What is this called?

Mar 26, 2013 at 5:30pm
Which of the following allows change in behavior of member function of a class without changing its declaration
(A) Method overloading
B) Method overriding
C) Create new class
(D) none

According to me its option (B), but I am confused, can anyone clarify it

Thanks a lot in adavnce
Mar 26, 2013 at 5:46pm
Method overloading is having two or more methods with the same name, but differing signatures, ie different return values or parameters.

Method overriding on the other hand is having a method in a derived class have the same name and signature as a method in the super class. This allows derived classes to each have their own implementation of a given method, which could very well result in different behavior from each class. This is a super useful concept.
Mar 26, 2013 at 5:58pm
so I am right I think, answer is B only na?
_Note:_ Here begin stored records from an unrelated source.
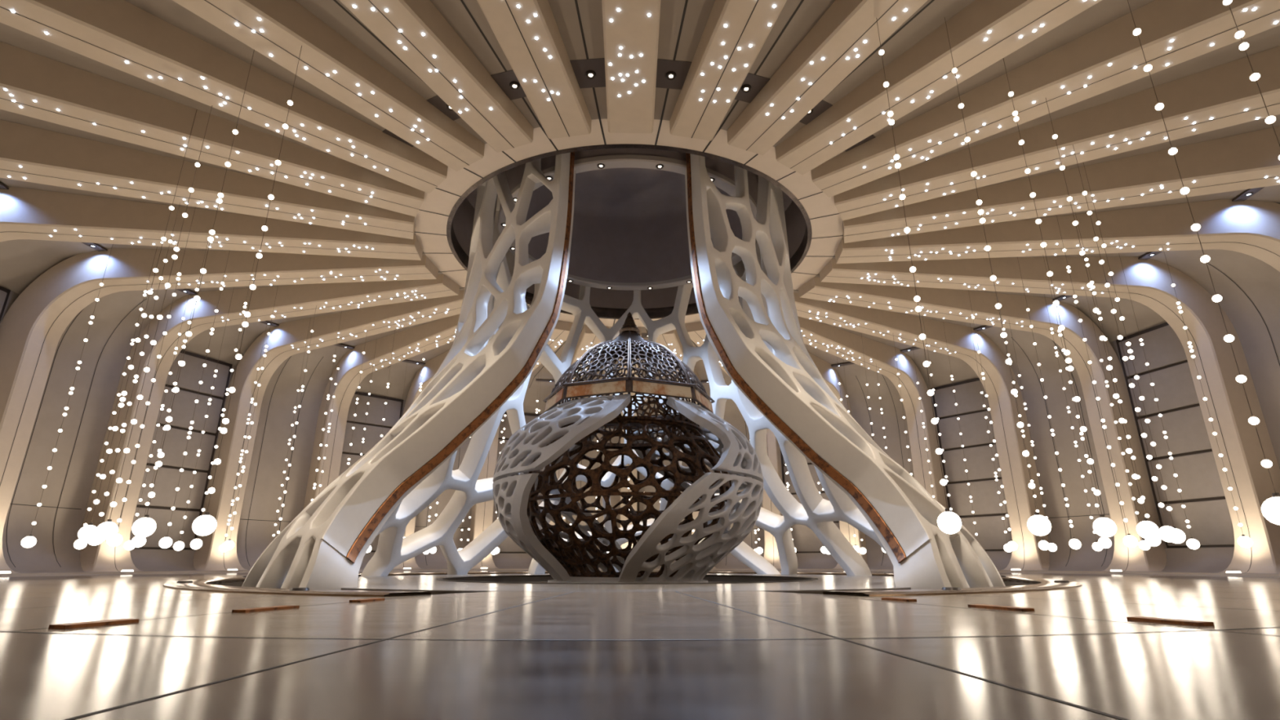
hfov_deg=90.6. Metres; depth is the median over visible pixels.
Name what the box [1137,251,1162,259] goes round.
spotlight
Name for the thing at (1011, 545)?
string
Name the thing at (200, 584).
trim
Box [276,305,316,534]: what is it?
string
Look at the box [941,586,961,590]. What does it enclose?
uplight
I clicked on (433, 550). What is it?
string
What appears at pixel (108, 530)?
string
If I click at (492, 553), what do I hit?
string
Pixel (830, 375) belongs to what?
rib
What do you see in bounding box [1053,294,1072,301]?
spotlight
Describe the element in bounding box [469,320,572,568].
rib
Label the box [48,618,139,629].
inlay
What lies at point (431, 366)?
rib
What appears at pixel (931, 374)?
string
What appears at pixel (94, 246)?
spotlight
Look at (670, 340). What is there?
rib
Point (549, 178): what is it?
recessed light
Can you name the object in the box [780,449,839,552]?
wall panel
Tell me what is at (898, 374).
string
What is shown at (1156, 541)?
string
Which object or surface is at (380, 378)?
wall
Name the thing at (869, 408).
string
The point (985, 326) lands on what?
spotlight
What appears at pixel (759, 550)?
string
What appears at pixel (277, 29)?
rib
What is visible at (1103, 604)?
floor
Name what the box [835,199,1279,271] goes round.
rib
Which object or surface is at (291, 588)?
uplight
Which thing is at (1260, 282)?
wall
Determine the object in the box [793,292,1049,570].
rib
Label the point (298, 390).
string
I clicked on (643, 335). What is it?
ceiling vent
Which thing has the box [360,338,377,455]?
string
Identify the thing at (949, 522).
string
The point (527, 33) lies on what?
rib
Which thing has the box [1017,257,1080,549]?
string
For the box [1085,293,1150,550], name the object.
string
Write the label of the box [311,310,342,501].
string
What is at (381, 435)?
string
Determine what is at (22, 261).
wall
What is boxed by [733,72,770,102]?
recessed light
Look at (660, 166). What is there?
recessed light
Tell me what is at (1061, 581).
uplight
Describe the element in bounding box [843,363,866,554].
string
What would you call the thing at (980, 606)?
inlay
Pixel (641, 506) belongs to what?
wall panel
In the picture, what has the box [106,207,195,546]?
string
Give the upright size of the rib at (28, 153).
11.202 m
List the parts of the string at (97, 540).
globe
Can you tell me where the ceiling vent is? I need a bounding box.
[641,333,648,337]
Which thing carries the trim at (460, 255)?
attached to the wall at (463, 220)
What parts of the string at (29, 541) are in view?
globe
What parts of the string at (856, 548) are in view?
globe
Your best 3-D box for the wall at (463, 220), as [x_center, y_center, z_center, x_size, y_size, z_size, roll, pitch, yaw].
[-0.343,-4.955,22.052,11.780,2.067,11.780,0,-18,-1]
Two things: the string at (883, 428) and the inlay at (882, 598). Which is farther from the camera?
the string at (883, 428)
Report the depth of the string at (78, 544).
19.99 m
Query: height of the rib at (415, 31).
11.202 m
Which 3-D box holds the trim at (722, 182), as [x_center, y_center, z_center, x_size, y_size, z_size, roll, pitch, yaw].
[-0.343,-4.278,21.836,8.900,0.170,8.900,0,-18,-1]
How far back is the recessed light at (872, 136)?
15.98 m
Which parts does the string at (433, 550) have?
globe
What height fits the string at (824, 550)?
10.055 m
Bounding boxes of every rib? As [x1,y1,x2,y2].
[0,0,448,193]
[0,41,424,217]
[0,120,414,239]
[0,186,422,260]
[0,248,438,573]
[80,274,459,571]
[172,0,484,171]
[193,289,464,570]
[303,314,459,508]
[339,0,533,152]
[393,350,449,568]
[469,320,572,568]
[476,0,591,138]
[549,324,608,524]
[601,0,660,133]
[617,327,641,548]
[656,328,715,568]
[669,0,786,141]
[684,321,782,568]
[727,0,928,155]
[775,0,1102,174]
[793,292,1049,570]
[797,315,948,508]
[798,276,1166,571]
[808,352,868,568]
[811,0,1279,197]
[819,256,1279,573]
[833,45,1279,220]
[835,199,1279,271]
[843,125,1279,243]
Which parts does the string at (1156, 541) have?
globe
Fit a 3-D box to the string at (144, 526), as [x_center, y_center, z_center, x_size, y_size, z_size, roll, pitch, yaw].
[-7.936,-1.915,11.612,0.310,9.955,0.310,0,-18,-1]
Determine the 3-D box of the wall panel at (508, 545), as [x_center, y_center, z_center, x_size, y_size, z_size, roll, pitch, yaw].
[-7.565,7.635,40.039,3.556,8.750,0.150,6,-19,-18]
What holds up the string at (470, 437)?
hanging from the ceiling
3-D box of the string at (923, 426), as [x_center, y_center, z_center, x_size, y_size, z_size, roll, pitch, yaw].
[13.172,3.555,29.270,0.310,10.285,0.310,0,-18,-1]
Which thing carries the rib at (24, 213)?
attached to the ceiling
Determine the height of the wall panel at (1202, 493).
8.750 m
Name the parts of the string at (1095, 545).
globe
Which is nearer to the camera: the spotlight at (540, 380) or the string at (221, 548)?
the string at (221, 548)
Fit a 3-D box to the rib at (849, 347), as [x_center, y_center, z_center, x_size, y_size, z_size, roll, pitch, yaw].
[10.362,3.948,29.690,15.380,11.202,1.910,16,-24,-41]
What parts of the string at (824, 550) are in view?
globe
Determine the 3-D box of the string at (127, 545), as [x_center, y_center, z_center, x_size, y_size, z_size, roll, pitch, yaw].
[-16.706,1.319,22.276,0.310,10.285,0.310,0,-18,-1]
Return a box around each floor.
[0,570,1279,719]
[525,581,733,582]
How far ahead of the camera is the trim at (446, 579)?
15.93 m
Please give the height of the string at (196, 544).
10.055 m
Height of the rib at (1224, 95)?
11.202 m
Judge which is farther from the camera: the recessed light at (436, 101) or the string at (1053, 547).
the string at (1053, 547)
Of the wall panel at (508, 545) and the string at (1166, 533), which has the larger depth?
the wall panel at (508, 545)
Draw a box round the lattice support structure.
[241,151,1005,590]
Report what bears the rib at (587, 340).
attached to the ceiling
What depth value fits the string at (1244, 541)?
17.95 m
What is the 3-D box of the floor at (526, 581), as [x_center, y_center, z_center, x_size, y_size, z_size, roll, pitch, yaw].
[-0.343,6.538,18.379,10.560,0.001,10.560,0,-18,-1]
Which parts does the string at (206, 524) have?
globe
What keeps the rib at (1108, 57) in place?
attached to the ceiling
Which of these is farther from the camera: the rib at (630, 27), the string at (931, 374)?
the string at (931, 374)
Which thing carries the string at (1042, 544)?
hanging from the rib at (1149, 282)
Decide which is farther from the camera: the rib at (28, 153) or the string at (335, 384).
the string at (335, 384)
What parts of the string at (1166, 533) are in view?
globe
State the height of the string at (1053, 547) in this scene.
9.215 m
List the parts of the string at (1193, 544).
globe
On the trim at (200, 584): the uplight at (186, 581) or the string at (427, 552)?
the uplight at (186, 581)
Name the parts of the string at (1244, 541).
globe
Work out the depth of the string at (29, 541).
17.97 m
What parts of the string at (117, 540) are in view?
globe
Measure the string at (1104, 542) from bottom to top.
9.215 m
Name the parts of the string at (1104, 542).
globe
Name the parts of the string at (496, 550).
globe
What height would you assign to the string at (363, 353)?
9.215 m
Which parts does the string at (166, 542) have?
globe
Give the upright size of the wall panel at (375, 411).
8.750 m
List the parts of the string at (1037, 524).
globe
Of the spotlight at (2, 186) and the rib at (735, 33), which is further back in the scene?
the spotlight at (2, 186)
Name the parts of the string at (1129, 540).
globe
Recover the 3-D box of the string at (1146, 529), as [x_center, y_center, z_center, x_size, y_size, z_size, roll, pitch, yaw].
[8.797,-1.296,12.336,0.310,9.215,0.310,0,-18,-1]
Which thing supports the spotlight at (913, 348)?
attached to the rib at (849, 347)
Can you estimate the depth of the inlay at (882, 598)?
7.51 m
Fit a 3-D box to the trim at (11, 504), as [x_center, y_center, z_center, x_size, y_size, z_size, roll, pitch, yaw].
[-0.381,3.379,27.794,44.237,11.162,28.410,0,-18,-1]
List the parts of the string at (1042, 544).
globe
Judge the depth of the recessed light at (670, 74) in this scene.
13.71 m
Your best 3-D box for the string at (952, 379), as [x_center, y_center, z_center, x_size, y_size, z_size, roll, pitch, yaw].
[14.087,3.109,27.875,0.310,10.285,0.310,0,-18,-1]
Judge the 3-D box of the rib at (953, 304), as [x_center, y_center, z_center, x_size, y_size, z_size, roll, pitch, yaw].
[13.498,2.359,24.720,15.380,11.202,1.910,6,-19,-18]
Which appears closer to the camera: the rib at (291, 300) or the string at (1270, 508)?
the string at (1270, 508)
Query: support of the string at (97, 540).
hanging from the rib at (28, 153)
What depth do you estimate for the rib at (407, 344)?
32.99 m
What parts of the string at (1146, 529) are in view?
globe
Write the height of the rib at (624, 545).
11.202 m
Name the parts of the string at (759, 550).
globe
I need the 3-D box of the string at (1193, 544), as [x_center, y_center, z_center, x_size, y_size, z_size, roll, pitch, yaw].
[16.827,0.824,20.806,0.310,10.335,0.310,0,-18,-1]
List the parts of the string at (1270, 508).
globe
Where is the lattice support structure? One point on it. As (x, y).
(776, 385)
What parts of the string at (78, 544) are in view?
globe
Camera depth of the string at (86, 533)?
12.72 m
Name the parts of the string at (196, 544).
globe
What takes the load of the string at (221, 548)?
hanging from the ceiling
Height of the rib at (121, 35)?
11.202 m
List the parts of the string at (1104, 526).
globe
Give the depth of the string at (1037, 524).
10.04 m
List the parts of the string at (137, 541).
globe
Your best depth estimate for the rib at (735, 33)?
12.81 m
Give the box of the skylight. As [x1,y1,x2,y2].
[525,167,742,283]
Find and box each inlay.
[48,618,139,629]
[231,604,299,613]
[349,598,384,602]
[881,597,916,601]
[967,604,1034,611]
[1126,616,1213,626]
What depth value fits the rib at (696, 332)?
37.46 m
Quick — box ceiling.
[0,0,1279,380]
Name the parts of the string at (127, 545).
globe
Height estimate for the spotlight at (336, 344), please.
0.070 m
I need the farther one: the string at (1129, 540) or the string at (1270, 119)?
the string at (1129, 540)
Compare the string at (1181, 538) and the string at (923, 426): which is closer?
the string at (1181, 538)
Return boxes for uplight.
[176,580,192,582]
[288,587,309,591]
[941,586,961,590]
[1053,580,1069,582]
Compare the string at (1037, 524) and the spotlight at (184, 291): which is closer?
the string at (1037, 524)
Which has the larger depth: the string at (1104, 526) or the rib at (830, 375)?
the rib at (830, 375)
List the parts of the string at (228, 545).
globe
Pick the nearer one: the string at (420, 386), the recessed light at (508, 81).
the recessed light at (508, 81)
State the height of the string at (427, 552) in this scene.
9.215 m
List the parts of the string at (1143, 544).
globe
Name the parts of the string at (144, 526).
globe
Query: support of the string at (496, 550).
hanging from the ceiling
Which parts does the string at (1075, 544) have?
globe
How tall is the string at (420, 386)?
9.215 m
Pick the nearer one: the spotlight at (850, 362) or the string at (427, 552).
the string at (427, 552)
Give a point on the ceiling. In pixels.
(580, 23)
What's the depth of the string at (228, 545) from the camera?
21.32 m
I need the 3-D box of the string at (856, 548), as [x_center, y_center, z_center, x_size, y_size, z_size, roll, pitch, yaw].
[9.310,3.924,28.667,0.310,9.215,0.310,0,-18,-1]
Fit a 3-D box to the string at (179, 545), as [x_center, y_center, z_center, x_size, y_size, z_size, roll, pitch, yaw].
[-15.720,1.620,23.116,0.310,10.225,0.310,0,-18,-1]
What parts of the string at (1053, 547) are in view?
globe
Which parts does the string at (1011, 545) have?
globe
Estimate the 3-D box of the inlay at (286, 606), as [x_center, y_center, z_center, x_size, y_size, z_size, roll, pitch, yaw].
[-3.560,2.377,6.053,0.150,0.024,0.660,-4,-18,13]
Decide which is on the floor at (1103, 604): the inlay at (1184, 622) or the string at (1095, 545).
the inlay at (1184, 622)
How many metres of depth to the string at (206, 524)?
9.98 m
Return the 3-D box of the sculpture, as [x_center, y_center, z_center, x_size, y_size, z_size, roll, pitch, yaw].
[-0.343,2.466,19.680,8.151,8.530,7.531,0,-18,-1]
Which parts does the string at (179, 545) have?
globe
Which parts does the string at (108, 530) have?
globe
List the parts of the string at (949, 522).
globe
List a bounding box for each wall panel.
[0,285,10,321]
[129,350,232,550]
[338,391,403,551]
[492,411,542,553]
[636,427,691,553]
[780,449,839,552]
[931,377,1012,551]
[1115,322,1234,547]
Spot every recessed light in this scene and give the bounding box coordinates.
[382,128,413,146]
[426,95,460,120]
[490,70,526,100]
[546,175,553,181]
[569,57,605,88]
[596,163,604,168]
[655,58,692,89]
[655,164,663,168]
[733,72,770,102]
[799,99,832,124]
[844,134,875,151]
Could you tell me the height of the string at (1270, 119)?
10.205 m
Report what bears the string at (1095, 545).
hanging from the ceiling
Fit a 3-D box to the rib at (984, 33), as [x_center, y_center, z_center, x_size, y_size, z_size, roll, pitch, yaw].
[8.469,-2.651,9.043,1.910,11.202,15.380,13,-22,-35]
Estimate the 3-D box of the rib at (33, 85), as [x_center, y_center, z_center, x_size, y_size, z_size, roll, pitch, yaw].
[-12.891,-1.388,12.995,15.380,11.202,1.910,10,-20,-29]
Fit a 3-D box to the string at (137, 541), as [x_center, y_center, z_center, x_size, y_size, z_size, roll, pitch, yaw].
[-13.322,0.578,18.197,0.310,9.215,0.310,0,-18,-1]
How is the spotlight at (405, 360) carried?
attached to the rib at (431, 366)
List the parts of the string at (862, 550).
globe
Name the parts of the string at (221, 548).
globe
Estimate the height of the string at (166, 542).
10.055 m
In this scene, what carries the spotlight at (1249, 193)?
attached to the rib at (1250, 228)
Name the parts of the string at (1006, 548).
globe
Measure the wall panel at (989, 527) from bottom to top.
8.750 m
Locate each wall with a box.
[0,177,356,572]
[355,358,914,568]
[452,147,805,308]
[898,184,1279,572]
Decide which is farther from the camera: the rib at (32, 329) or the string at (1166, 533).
the rib at (32, 329)
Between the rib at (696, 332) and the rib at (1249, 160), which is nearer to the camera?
the rib at (1249, 160)
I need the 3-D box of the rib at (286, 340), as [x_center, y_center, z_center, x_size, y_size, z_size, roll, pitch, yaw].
[-13.148,3.068,26.937,15.380,11.202,1.910,-10,-20,27]
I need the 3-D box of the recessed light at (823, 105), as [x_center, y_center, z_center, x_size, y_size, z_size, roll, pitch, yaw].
[3.951,-5.851,14.838,0.773,0.103,0.770,10,-20,-29]
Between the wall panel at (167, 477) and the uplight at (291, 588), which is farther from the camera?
the wall panel at (167, 477)
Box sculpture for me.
[493,311,764,582]
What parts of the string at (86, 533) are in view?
globe
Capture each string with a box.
[21,245,112,547]
[73,246,157,549]
[77,111,196,542]
[87,202,180,545]
[95,106,212,539]
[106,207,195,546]
[124,290,190,550]
[131,242,208,547]
[132,49,254,537]
[159,253,229,548]
[173,286,234,551]
[190,252,256,549]
[191,45,302,535]
[218,320,267,551]
[222,284,278,550]
[272,317,311,539]
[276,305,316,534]
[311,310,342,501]
[319,344,342,491]
[346,335,366,466]
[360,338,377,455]
[366,331,395,552]
[403,355,424,537]
[423,504,431,554]
[429,341,453,553]
[457,436,471,550]
[491,419,503,555]
[493,414,506,554]
[755,528,763,554]
[806,344,827,553]
[835,350,859,552]
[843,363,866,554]
[861,335,885,552]
[875,365,887,449]
[876,20,961,533]
[893,336,912,475]
[912,348,934,497]
[922,316,951,510]
[942,321,977,541]
[944,17,1051,536]
[968,290,1017,551]
[969,323,1012,551]
[996,293,1049,550]
[1003,58,1116,537]
[1008,321,1057,551]
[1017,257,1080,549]
[1043,257,1111,548]
[1044,294,1102,551]
[1045,97,1159,539]
[1056,215,1137,547]
[1072,144,1178,542]
[1075,213,1160,546]
[1083,163,1185,543]
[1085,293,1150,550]
[1119,255,1199,549]
[1127,0,1279,524]
[1162,247,1253,547]
[1222,0,1279,159]
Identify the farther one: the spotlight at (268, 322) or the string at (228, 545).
the spotlight at (268, 322)
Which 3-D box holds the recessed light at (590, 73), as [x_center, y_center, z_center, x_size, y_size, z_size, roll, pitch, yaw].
[-1.068,-6.204,13.734,0.773,0.103,0.770,-2,-18,5]
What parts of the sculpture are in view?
edge moulding, cornice, copper plate, shell panel, shell panel, dome panel, edge moulding, dome panel, cornice, copper plate, dome panel, dome panel, bulb, drum post, dome panel, dome panel, cornice, copper plate, edge moulding, dome panel, drum post, dome panel, shell panel, shell panel, edge moulding, copper plate, cornice
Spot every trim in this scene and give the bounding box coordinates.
[6,262,1279,567]
[162,571,1082,596]
[435,574,817,584]
[446,143,812,319]
[497,154,756,290]
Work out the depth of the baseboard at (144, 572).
24.50 m
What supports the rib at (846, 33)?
attached to the ceiling
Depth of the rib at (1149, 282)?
22.64 m
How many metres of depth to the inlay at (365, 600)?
7.35 m
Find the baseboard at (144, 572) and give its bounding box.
[0,568,1279,577]
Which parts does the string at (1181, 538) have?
globe
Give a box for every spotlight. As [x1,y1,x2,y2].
[0,182,8,189]
[82,242,107,251]
[176,288,197,295]
[259,320,279,327]
[333,343,355,349]
[400,359,425,365]
[535,378,555,382]
[831,361,855,367]
[900,346,920,352]
[973,324,991,331]
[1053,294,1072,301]
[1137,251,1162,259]
[1231,186,1264,201]
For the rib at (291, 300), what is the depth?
25.45 m
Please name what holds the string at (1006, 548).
hanging from the ceiling
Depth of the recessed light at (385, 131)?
15.77 m
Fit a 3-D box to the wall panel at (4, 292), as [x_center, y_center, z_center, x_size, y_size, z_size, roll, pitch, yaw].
[-22.515,1.133,19.697,0.150,8.750,3.556,0,-18,-1]
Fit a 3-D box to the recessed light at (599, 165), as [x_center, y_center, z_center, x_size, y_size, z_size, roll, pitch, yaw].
[-1.097,-5.463,17.834,0.230,0.049,0.230,0,-18,-1]
Thanks for ur valuable time
Mar 26, 2013 at 6:09pm
Well, technically, it's not changing the behaviour of a member of a class. It's creating a new, derived class, with different functionality. It's just that if you use a pointer to the base class, that points to an object of the derived class, then when you call the method, it will execute the method on the derived class, not on the base class.

But you haven't actually changed the behaviour of the method on the original class.

It all depends on how pedantic the person setting the question wants to be.
Mar 26, 2013 at 6:20pm
so what's the final correct answer according to you
Mar 26, 2013 at 6:50pm
It is overloading. Basically what overloading a function does is that it lets you use the same function name and type, but be able to change what each one does depending on the parameters it was called with.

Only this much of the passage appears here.